CSE: Have you specified any combined heat and power systems on a Class A office building? If so, please describe the system.
Karnatz: Not recently. In fact, we have decommissioned and retrofitted several in 2015.
CSE: What indoor air quality or indoor environmental quality challenges have you recently overcome, especially in a mixed-use office building? Describe the project, and how you solved the problem.
Karnatz: Controlling stack effect in our very tall buildings is always a challenge. Mixed-use occupancies complicate the controllability of indoor air and environmental quality. Beyond compartmentalization and pressure controls, we typically use zoned and dedicated outside-air systems, enhanced pressure, and pollutant measuring and catalytic filtration.
CSE: Have you recently specified more alternative HVAC systems on Class A office building projects?

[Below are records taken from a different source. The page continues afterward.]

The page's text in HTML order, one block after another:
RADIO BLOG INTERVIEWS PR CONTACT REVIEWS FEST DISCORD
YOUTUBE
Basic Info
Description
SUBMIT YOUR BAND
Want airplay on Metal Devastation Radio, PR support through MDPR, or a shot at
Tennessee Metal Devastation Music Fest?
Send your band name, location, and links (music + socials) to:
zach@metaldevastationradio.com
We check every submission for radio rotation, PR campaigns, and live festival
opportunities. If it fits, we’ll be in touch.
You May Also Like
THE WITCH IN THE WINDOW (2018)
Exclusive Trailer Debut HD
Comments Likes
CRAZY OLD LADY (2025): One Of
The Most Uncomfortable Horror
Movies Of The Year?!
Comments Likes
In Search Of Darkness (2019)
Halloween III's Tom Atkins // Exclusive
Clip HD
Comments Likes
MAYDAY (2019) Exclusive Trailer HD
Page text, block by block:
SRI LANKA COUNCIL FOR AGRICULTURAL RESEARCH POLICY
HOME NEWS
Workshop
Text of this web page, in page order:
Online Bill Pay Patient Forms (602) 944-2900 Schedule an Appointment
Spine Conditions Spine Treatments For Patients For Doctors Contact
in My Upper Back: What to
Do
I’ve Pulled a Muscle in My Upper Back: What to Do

This may include displacement ventilation, underfloor air distribution (UFAD), variable refrigerant flow (VRF) systems, chilled beams, etc.

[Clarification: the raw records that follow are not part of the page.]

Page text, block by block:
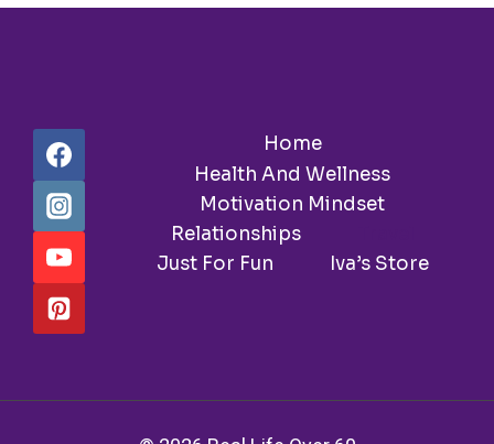
MONEY!
Home
Health And Wellness
Motivation Mindset
Relationships
Just For Fun
Iva’s Store
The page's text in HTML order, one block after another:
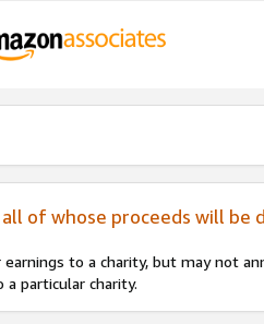
all of whose proceeds will be
to a charity, but may not
particular charity.
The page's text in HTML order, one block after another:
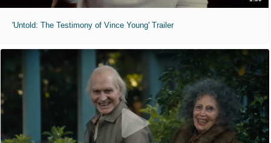
'Untold: The Testimony of Vince Young' Trailer
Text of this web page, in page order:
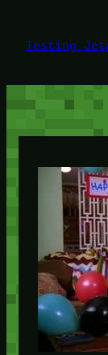
content
Testing
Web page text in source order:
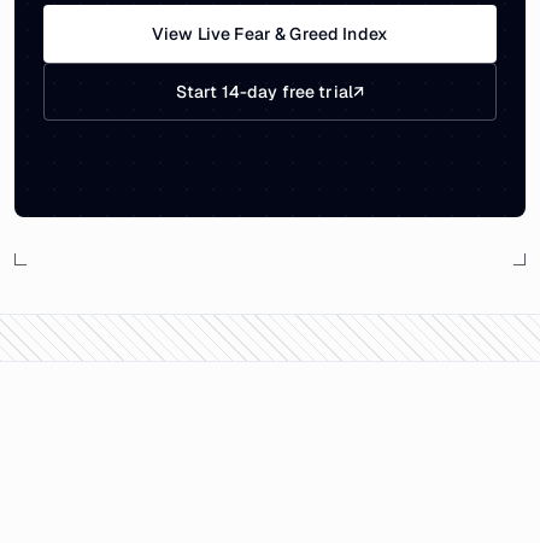
View Live Fear & Greed Index
Start 14-day free trial↗
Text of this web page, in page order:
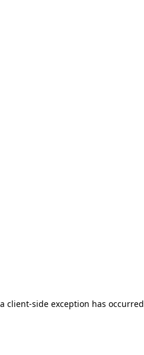
client-side exception has occurred
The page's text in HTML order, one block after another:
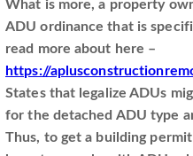
What is more, a property
ADU ordinance that is
read more about here –
https://
States that legalize ADUs
for the detached ADU type
Thus, to get a building
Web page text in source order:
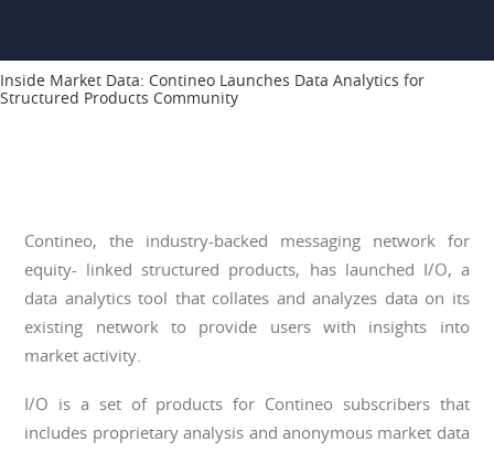
Press
Inside Market Data: Contineo Launches Data Analytics for
Structured Products Community
Contineo, the industry-backed messaging network for
equity- linked structured products, has launched I/O, a
data analytics tool that collates and analyzes data on its
existing network to provide users with insights into
market activity.
I/O is a set of products for Contineo subscribers that
includes proprietary analysis and anonymous market data
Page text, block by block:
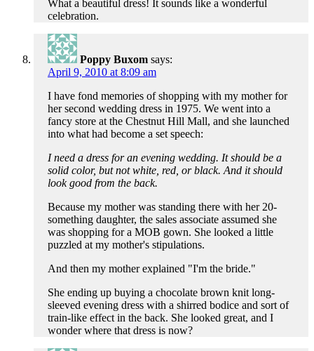
What a beautiful dress! It sounds like a wonderful
celebration.
Poppy Buxom says:
April 9, 2010 at 8:09 am
I have fond memories of shopping with my mother for
her second wedding dress in 1975. We went into a
fancy store at the Chestnut Hill Mall, and she launched
into what had become a set speech:
I need a dress for an evening wedding. It should be a
solid color, but not white, red, or black. And it should
look good from the back.
Because my mother was standing there with her 20-
something daughter, the sales associate assumed she
was shopping for a MOB gown. She looked a little
puzzled at my mother's stipulations.
And then my mother explained "I'm the bride."
She ending up buying a chocolate brown knit long-
sleeved evening dress with a shirred bodice and sort of
train-like effect in the back. She looked great, and I
wonder where that dress is now?
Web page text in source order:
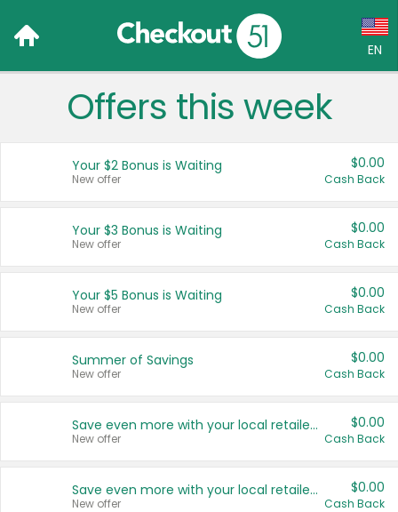
EN
Language:
Français (CA)
United States
Offers this week
Your $2 Bonus is Waiting
New offer
$0.00
Cash Back
Your $3 Bonus is Waiting
New offer
$0.00
Cash Back
Your $5 Bonus is Waiting
New offer
$0.00
Cash Back
Summer of Savings
New offer
$0.00
Cash Back
Save even more with your local retailers
New offer
$0.00
Cash Back
Save even more with your local retailers
New offer
$0.00
Cash Back
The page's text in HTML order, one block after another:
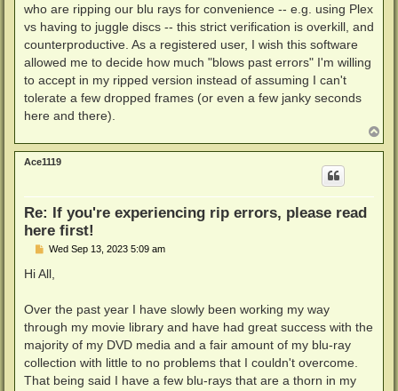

Karnatz: As engineers and good consultants, it is important that we serve our clients well by carefully analyzing system options and guiding them to make the most appropriate solution to satisfy their business case. What is right for one building is usually not so for the building next door. We have designed more than 20 million sq ft of UFAD systems and think very highly of the approach, but it is simply not right for certain climates. Similarly, chilled beams are a great solution for specific applications, such as high sensible cooling environments and low floor-to-floor heights and retrofits, but not for a building that demands a high degree of flexibility. VRF is also a first-choice solution for certain applications, but also has regional code-compliance complications.

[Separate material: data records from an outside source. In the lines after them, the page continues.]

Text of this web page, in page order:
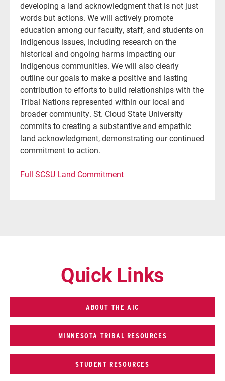
developing a land acknowledgment that is not just
words but actions. We will actively promote
education among our faculty, staff, and students on
Indigenous issues, including research on the
historical and ongoing harms impacting our
Indigenous communities. We will also clearly
outline our goals to make a positive and lasting
contribution to efforts to build relationships with the
Tribal Nations represented within our local and
broader community. St. Cloud State University
commits to creating a substantive and empathic
land acknowledgment, demonstrating our continued
commitment to action.
Full SCSU Land Commitment
Quick Links
ABOUT THE AIC
MINNESOTA TRIBAL RESOURCES
STUDENT RESOURCES
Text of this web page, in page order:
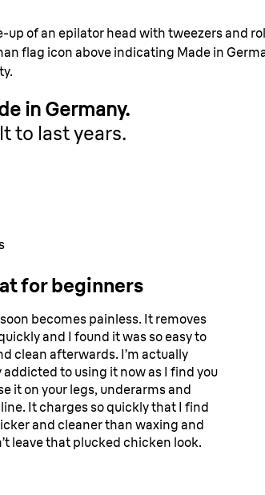
up of an epilator head with tweezers and
flag icon above indicating Made in
in Germany.
to last years.
for
wooden shelf with toiletries in the
for beginners
becomes painless. It removes
and I found it was so easy to
clean afterwards. I’m actually
to using it now as I find you
it on your legs, underarms and
It charges so quickly that I find
and cleaner than waxing and
leave that plucked chicken look.
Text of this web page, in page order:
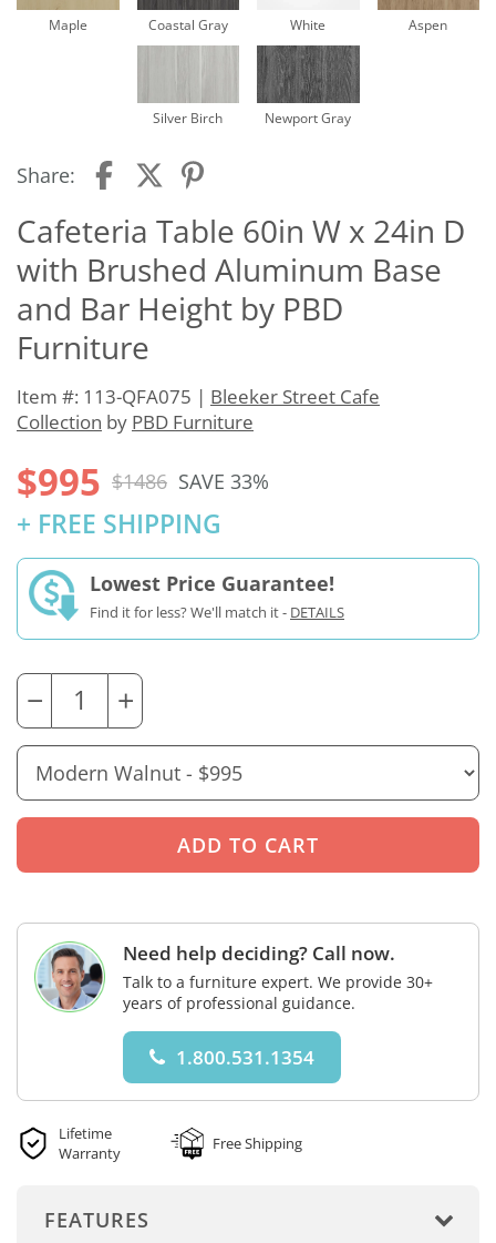
Maple Coastal Gray White Aspen
Silver Birch Newport Gray
Share:
Cafeteria Table 60in W x 24in D
with Brushed Aluminum Base
and Bar Height by PBD
Furniture
Item #: 113-QFA075 | Bleeker Street Cafe
Collection by PBD Furniture
$995 $1486 SAVE 33%
+ FREE SHIPPING
Lowest Price Guarantee!
Find it for less? We'll match it - DETAILS
− +
Need help deciding? Call now.
Talk to a furniture expert. We provide 30+
years of professional guidance.
1.800.531.1354
Lifetime
Warranty
Free Shipping
FEATURES

Kempf: Cooling for the majority of the new SAC Federal Credit Union headquarters is provided by an active chilled-beam system. The new system will provide more comfort and operate more efficiently, and will be easier to operate than a standard mechanical configuration. LEO A DALY estimates the chilled-beam system to be 41.8% more efficient (than a conventional mechanical system), lowering SAC’s future utility costs by almost 30%.
The heart of the system is a large heater/cooler composed of five water-to-water heat pumps. The unit rejects heat to water when cooling and absorbs heat from water when heating. This water is pumped to a geothermal well field comprised of 218 300-ft-deep wells. The well field is on the south side of the property. Hot and cold water is pumped in and out of the heater/cooler at levels regulated by the heating and cooling needs of the building. To cool the building, water travels from the heater/cooler to chilled beams that are integrated into the ceiling tiles. Dehumidified and cooled air is then distributed at a high velocity in the chilled beams, inducing room air across cooling coils, thereby cooling it before quiet recirculation back into the space. To heat the building, water is pumped through the heater/cooler to perimeter radiators. Again, the amount of heat in the water is regulated by the heater/ cooler.
CSE: Describe a challenging building envelope project you recently designed in a Class A office building.
Karnatz: A building is a system of systems, and we view the envelope as one of them—especially in terms of performance, modeling, code compliance, and thermal/photometric quality. Engineers need to be very careful with the performance data that is provided by envelope systems manufacturers when creating energy, thermal, and photometric models. Unfortunately, we often find that actual installed performance is worse than modeled. For this reason, we typically require that physical thermal tests be conducted in a mock-up condition during design or prior to construction.